If she had a difficult or painful night with the dialysis machine, she sometimes woke up late in the morning. Then she was late to drop off her son and late to work, stayed at work later to make up the missed time, and was late to pick up her son. Then she’d have to fill her stomach with a dialysis solution by a specific time so she could get on the machine at a certain time, all so she could get up at the right time in the morning.
She was on dialysis every night for almost 5 years before her kidney transplant.
Currently, her kidney function is good, and she’s doing well. Less than a year after her transplant, she ran a 5K. She’s run several more since then. “I work out 6 days a week. It’s pretty strenuous training,” she says. “I’m in the best shape of my life at 41. I’m so grateful.”
Although Gabrielle is doing really well, not everyone is. That’s what inspired her to start Lupus Sistas, a group that advocates for Black women with lupus, many of whom don’t have access to the information and support she did.
“The Black woman is often the one who’s caring for everyone else in her family or her friends. Usually, she’s the one that’s leaned on and depended on,” Gabrielle says. “Even when it comes to illness, it tends to be, ‘I have to still make sure everybody else is good before me.’”
Gabrielle says many women of color don’t receive appropriate information about managing lupus and the treatments they need.
“With a disease that’s likely to be diagnosed 2 to 3 times more among people of color, if you’re not addressing the audience or the patient that is experiencing this disease the most, you’re not addressing it at all,” she says. “Because when you address the severe cases, you can address all cases.”
Gabrielle started the Lupus Sistas website to share information about her life and how to manage lupus, especially being married and as a mother.
“It’s just a forum about what everyday life looks like as a lupus warrior — the highs, the lows, the victory, the diagnosis, all of that,” she says. “It’s putting a real face to it.”
Real learning, she says, often comes from peer-to-peer relationships. “Because that’s the safe place. I can’t tell you how many people have been in my DMs asking me about this and asking me about that. Just being able to have those conversations there that might not otherwise happen.”

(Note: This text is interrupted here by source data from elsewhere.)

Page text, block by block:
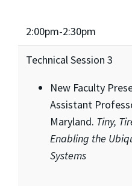
2:00pm-2:30pm
Technical Session 3
New Faculty
Assistant
Maryland. Tiny,
Enabling the
Systems
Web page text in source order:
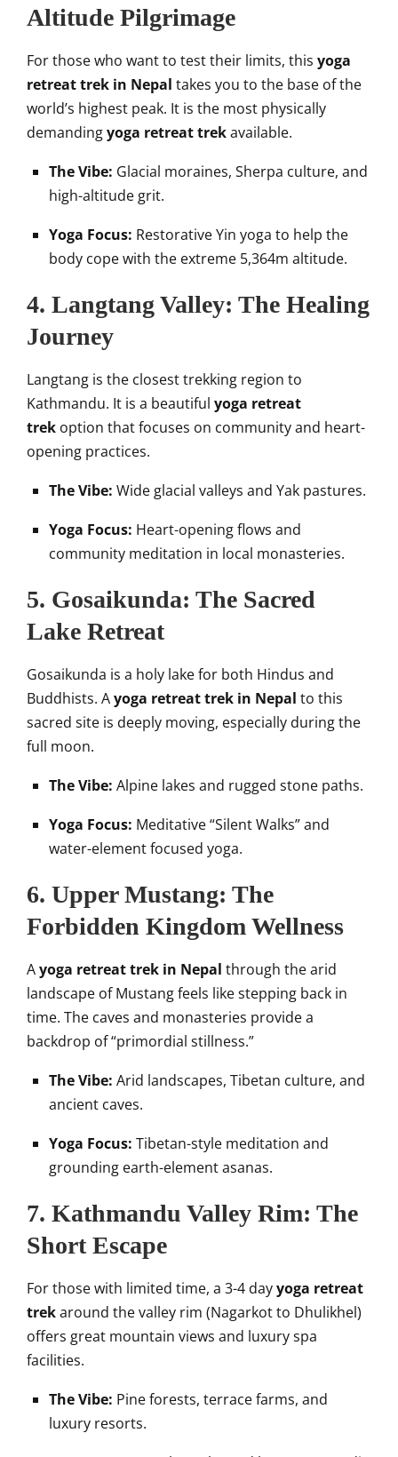
Altitude Pilgrimage
For those who want to test their limits, this yoga
retreat trek in Nepal takes you to the base of the
world’s highest peak. It is the most physically
demandingyoga retreat trekavailable.
The Vibe: Glacial moraines, Sherpa culture, and
high-altitude grit.
Yoga Focus: Restorative Yin yoga to help the
body cope with the extreme 5,364m altitude.
4. Langtang Valley: The Healing
Journey
Langtang is the closest trekking region to
Kathmandu. It is a beautiful yoga retreat
trek option that focuses on community and heart-
opening practices.
The Vibe: Wide glacial valleys and Yak pastures.
Yoga Focus: Heart-opening flows and
community meditation in local monasteries.
5. Gosaikunda: The Sacred
Lake Retreat
Gosaikunda is a holy lake for both Hindus and
Buddhists. Ayoga retreat trek in Nepal to this
sacred site is deeply moving, especially during the
full moon.
The Vibe: Alpine lakes and rugged stone paths.
Yoga Focus: Meditative “Silent Walks” and
water-element focused yoga.
6. Upper Mustang: The
Forbidden Kingdom Wellness
Ayoga retreat trek in Nepal through the arid
landscape of Mustang feels like stepping back in
time. The caves and monasteries provide a
backdrop of “primordial stillness.”
The Vibe: Arid landscapes, Tibetan culture, and
ancient caves.
Yoga Focus: Tibetan-style meditation and
grounding earth-element asanas.
7. Kathmandu Valley Rim: The
Short Escape
For those with limited time, a 3-4 dayyoga retreat
trekaround the valley rim (Nagarkot to Dhulikhel)
offers great mountain views and luxury spa
facilities.
The Vibe: Pine forests, terrace farms, and
luxury resorts.
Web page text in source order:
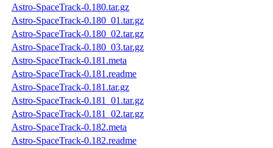
Astro-SpaceTrack-0.180.tar.gz
Astro-SpaceTrack-0.180_01.tar.gz
Astro-SpaceTrack-0.180_02.tar.gz
Astro-SpaceTrack-0.180_03.tar.gz
Astro-SpaceTrack-0.181.meta
Astro-SpaceTrack-0.181.readme
Astro-SpaceTrack-0.181.tar.gz
Astro-SpaceTrack-0.181_01.tar.gz
Astro-SpaceTrack-0.181_02.tar.gz
Astro-SpaceTrack-0.182.meta
Astro-SpaceTrack-0.182.readme
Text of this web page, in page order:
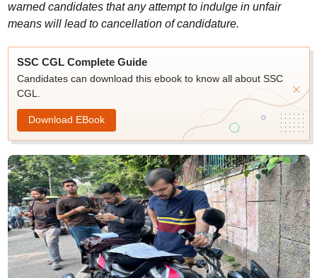
warned candidates that any attempt to indulge in unfair
means will lead to cancellation of candidature.
SSC CGL Complete Guide
Candidates can download this ebook to know all about SSC
CGL.
Download EBook

Gabrielle says some people don’t trust medical outlets or feel they’re heard. “But I’m a safe place for them to vent, be comfortable asking questions, or even encourage them to be empowered,” she says.
“A lot of times we’re hearing voices other than patients, especially when it comes to medication, about all these things that are supposed to be for lupus warriors. But patients weren’t being brought to the table, and especially Black people were not being brought to the table.”
She says she tries to bring some of those perspectives to patients.
Gabrielle is also a big advocate for policy change.
“[For] people who have renal failure when it comes to lupus, why isn’t it being caught sooner?” she asks. “What can we do to make sure there’s certain testing in place right away that might give hints to kidney disease before? Why aren’t primary care physicians more well-versed on lupus and what all needs to happen at that stage before it gets to the specialist level?”
She blogs about her transplant journey at lupus.net and also works with pharmaceutical companies.
She says there is some progress. “Funding is continuing to happen, research has continued to happen, and there’s definitely movement in making sure that underrepresented communities are being seen and heard and communicated to. Not everybody has an email, not everybody has internet access,” she says.
Gabrielle wants to elevate voices that represent different parts of the lupus journey and various socioeconomic backgrounds and ethnicities.
“That’s what I see myself doing in advocacy now — being a voice to close the gap and represent those who often go underrepresented, the minority community.”